In the records below, begin at the line that has "Mene osoitteeseen https://iotguru.live/" and stop after the line that has "Windows ruudulle tulostuu logi josta näkyy"; quote those lines verbatim and nothing more.

(PROVIDED DATA begins)

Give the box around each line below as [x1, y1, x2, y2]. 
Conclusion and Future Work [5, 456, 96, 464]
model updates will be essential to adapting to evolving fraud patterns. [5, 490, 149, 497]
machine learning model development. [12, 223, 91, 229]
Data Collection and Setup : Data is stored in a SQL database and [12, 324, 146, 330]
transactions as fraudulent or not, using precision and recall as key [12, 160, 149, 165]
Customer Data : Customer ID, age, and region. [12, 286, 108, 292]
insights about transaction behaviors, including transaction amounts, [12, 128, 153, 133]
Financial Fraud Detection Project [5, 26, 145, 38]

(PROVIDED DATA ends)
(PROVIDED DATA begins)

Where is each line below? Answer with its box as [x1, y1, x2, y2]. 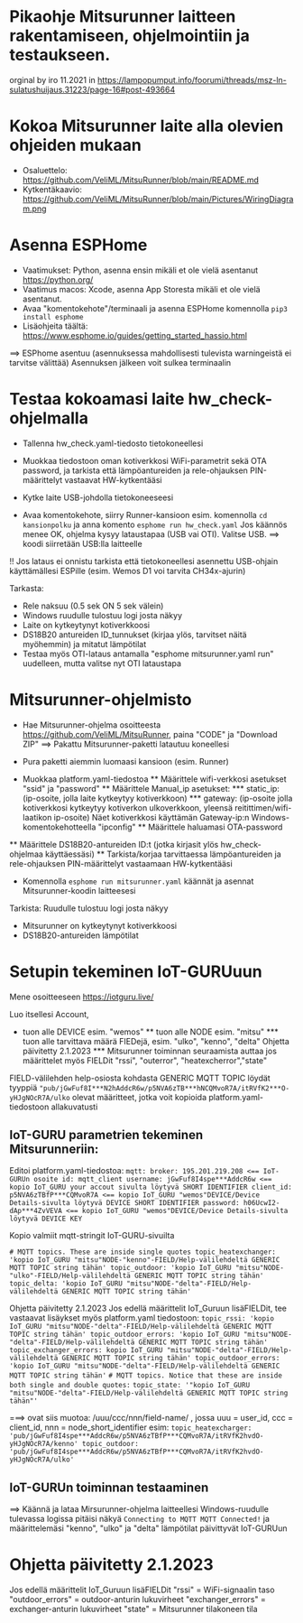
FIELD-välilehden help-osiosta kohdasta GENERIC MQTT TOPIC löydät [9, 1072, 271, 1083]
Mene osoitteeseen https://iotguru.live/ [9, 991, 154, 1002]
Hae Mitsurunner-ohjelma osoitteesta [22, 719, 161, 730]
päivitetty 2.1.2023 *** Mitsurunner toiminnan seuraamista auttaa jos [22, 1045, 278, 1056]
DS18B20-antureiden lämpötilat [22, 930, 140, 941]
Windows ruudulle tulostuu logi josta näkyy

(PROVIDED DATA ends)

→ **RESPONSE TO THIS TASK**
Mene osoitteeseen https://iotguru.live/ [9, 991, 154, 1002]
Hae Mitsurunner-ohjelma osoitteesta [22, 719, 161, 730]
päivitetty 2.1.2023 *** Mitsurunner toiminnan seuraamista auttaa jos [22, 1045, 278, 1056]
DS18B20-antureiden lämpötilat [22, 930, 140, 941]
Windows ruudulle tulostuu logi josta näkyy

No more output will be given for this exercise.